In this article, the author uses Alberta legislation and case law to test two common perceptions held in relation to the historical treatment of children’s (legal) status in Canada: first, that legal regulation oscillates between welfare- and rights-oriented perspectives; second, that the same uncertainty in approach applies in relation to all regulation contexts, including child welfare and youth justice. These perceptions are often used as the baseline of analysis from one explores (any number of) recent developments in Canada, federally or provincially. Yet, examination of the Albertan experience calls into question the accuracy of this view of the shifting approach to the legal regulation of children’s status.

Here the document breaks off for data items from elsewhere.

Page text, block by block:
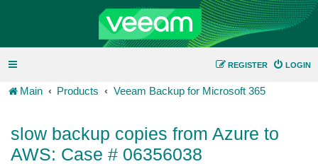
LOGIN
REGISTER
Main Products Veeam Backup for Microsoft 365
slow backup copies from Azure to
AWS: Case # 06356038
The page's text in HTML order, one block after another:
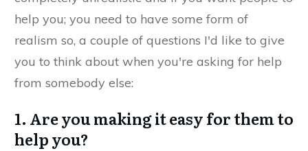
help you; you need to have some form of
realism so, a couple of questions I'd like to give
you to think about when you're asking for help
from somebody else:​
​1. Are you making it easy for them to
help you?
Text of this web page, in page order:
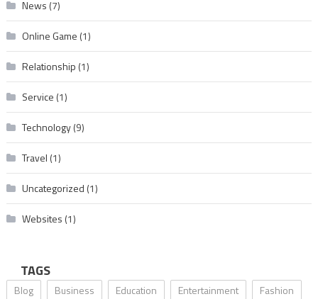
News (7)
Online Game (1)
Relationship (1)
Service (1)
Technology(9)
Travel (1)
Uncategorized (1)
Websites (1)
TAGS
Blog Business Education Entertainment
Fashion
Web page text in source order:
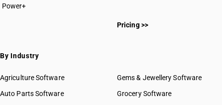
Power+
Pricing >>
By Industry
Agriculture Software
Auto Parts Software
Gems & Jewellery Software
Grocery Software
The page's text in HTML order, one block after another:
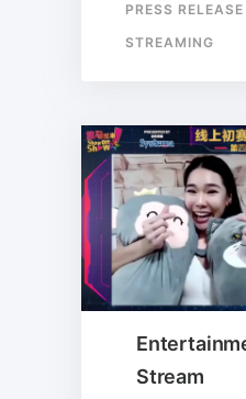
PRESS
STREAMING
Stream
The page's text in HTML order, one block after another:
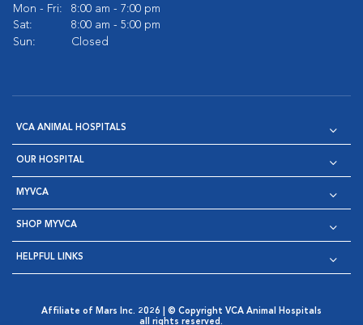
Mon - Fri:
8:00 am - 7:00 pm
Sat:
8:00 am - 5:00 pm
Sun:
Closed
VCA ANIMAL HOSPITALS
OUR HOSPITAL
MYVCA
SHOP MYVCA
HELPFUL LINKS
Affiliate of Mars Inc. 2026 | © Copyright VCA Animal Hospitals
all rights reserved.
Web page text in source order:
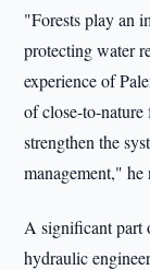
"Forests play an
protecting water
experience of
of close-to-nature
strengthen the
management," he
A significant part
hydraulic
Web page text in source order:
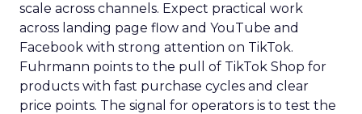
scale across channels. Expect practical work
across landing page flow and YouTube and
Facebook with strong attention on TikTok.
Fuhrmann points to the pull of TikTok Shop for
products with fast purchase cycles and clear
price points. The signal for operators is to test the
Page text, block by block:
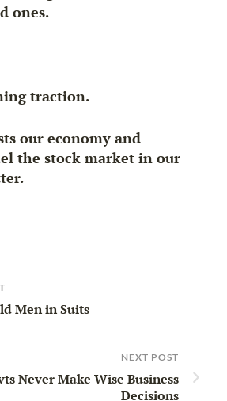
ones.
traction.
our economy and
the stock market in our
Men in Suits
NEXT POST
Never Make Wise Business
Decisions
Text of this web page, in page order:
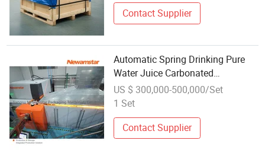
Contact Supplier
Automatic Spring Drinking Pure
Water Juice Carbonated
Drinks/Juice Liquid/Glass/Can
Bottle Washing Filling
Machine
US $ 300,000-500,000/Set
1 Set
Contact Supplier
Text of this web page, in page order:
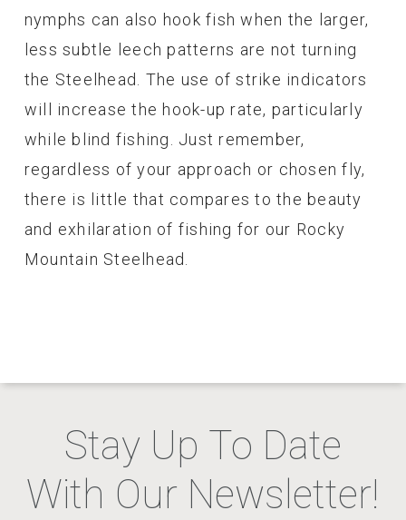
nymphs can also hook fish when the larger,
less subtle leech patterns are not turning
the Steelhead. The use of strike indicators
will increase the hook-up rate, particularly
while blind fishing. Just remember,
regardless of your approach or chosen fly,
there is little that compares to the beauty
and exhilaration of fishing for our Rocky
Mountain Steelhead.
Stay Up To Date
With Our Newsletter!
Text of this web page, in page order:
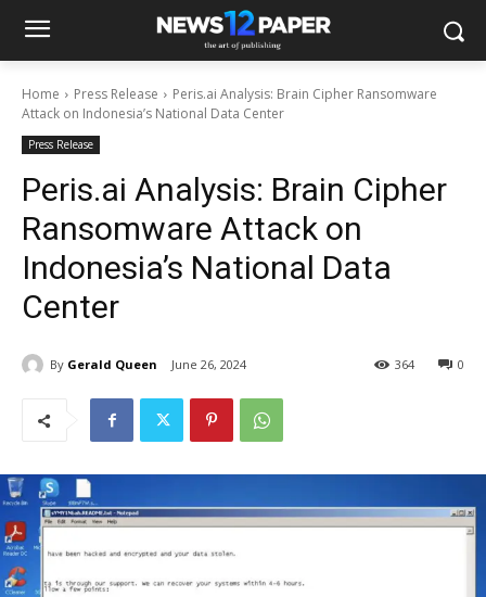
Home Press Release
Peris.ai Analysis: Brain Cipher Ransomware
Attack on Indonesia’s National Data Center
Press Release
Peris.ai Analysis: Brain Cipher
Ransomware Attack on
Indonesia’s National Data
Center
By Gerald Queen June 26, 2024 0
364
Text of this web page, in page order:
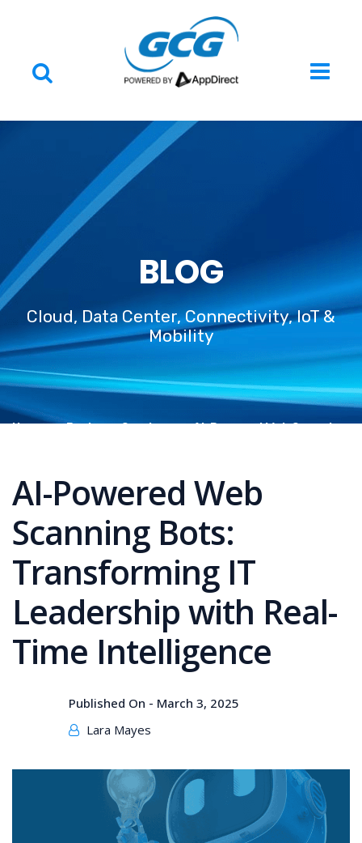
BLOG
Cloud, Data Center, Connectivity, IoT &
Mobility
Home Business Services
AI-Powered Web Scanning
AI-Powered Web
Scanning Bots:
Transforming IT
Leadership with Real-
Time Intelligence
Published On - March 3, 2025
Lara Mayes
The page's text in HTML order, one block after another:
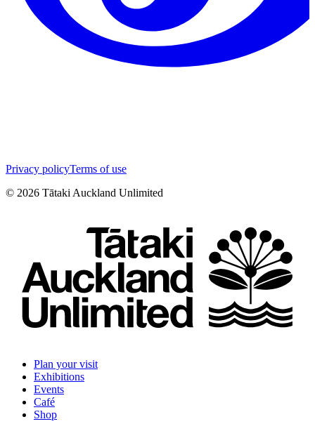
Privacy policyTerms of use
© 2026 Tātaki Auckland Unlimited
Plan your visit
Exhibitions
Events
Café
Shop
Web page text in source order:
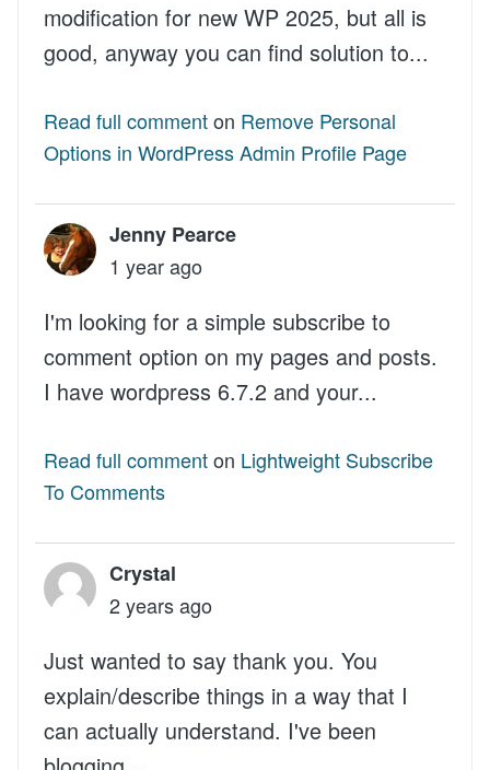
modification for new WP 2025, but all is
good, anyway you can find solution to...
Read full commenton Remove Personal
Options in WordPress Admin Profile Page
Jenny Pearce
1 year ago
I'm looking for a simple subscribe to
comment option on my pages and posts.
I have wordpress 6.7.2 and your...
Read full commenton Lightweight Subscribe
To Comments
Crystal
2 years ago
Just wanted to say thank you. You
explain/describe things in a way that I
can actually understand. I've been
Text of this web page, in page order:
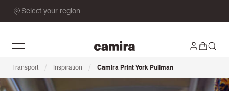
Select your region
Transport / Inspiration / Camira Print York Pullman
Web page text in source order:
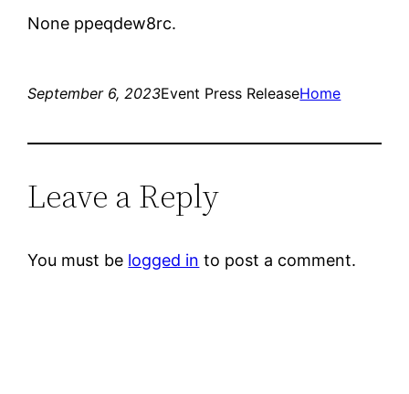
None ppeqdew8rc.
September 6, 2023Event Press ReleaseHome
Leave a Reply
You must be logged in to post a comment.
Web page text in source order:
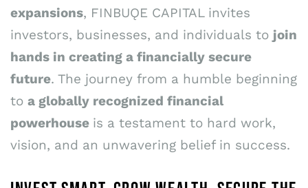
expansions, FINBUǪE CAPITAL invites
investors, businesses, and individuals to join
hands in creating a financially secure
future. The journey from a humble beginning
to a globally recognized financial
powerhouse is a testament to hard work,
vision, and an unwavering belief in success.
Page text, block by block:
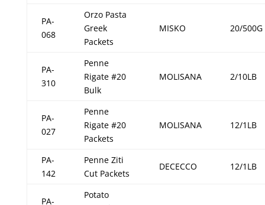
PA-
068
Orzo Pasta
Greek
Packets
MISKO 20/500G
PA-
310
Penne
Rigate #20
Bulk
MOLISANA 2/10LB
PA-
027
Penne
Rigate #20
Packets
MOLISANA 12/1LB
PA-
142
Penne Ziti
Cut Packets
DECECCO 12/1LB
PA-
Potato
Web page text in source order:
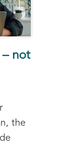
– not
the
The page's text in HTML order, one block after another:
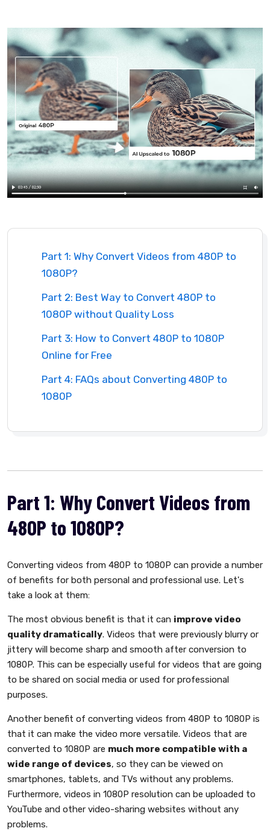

Using definitive cases from the Alberta courts, the author argues that neither of these perceptions accurately reflects the narrative of children’s status in Alberta. The article reveals the greater complexity of the changing approach to legal regulation of children’s lives. In addition, the article suggests that the nature of the uncertainty and ambivalence evidenced in court decisions and legislative reforms is context-dependent, but ultimately driven by tensions inherent within the modern conception of childhood. Consideration of the Albertan experience is particularly revealing because it was the Alberta courts that both introduced the concept of the “mature minor” into Canadian common law in the mid-1980s and then determined that child welfare legislation superseded the child’s common law status as decision-maker.
This paper is published in (2007) 23(2) Canadian Journal of Family Law 159, and available here.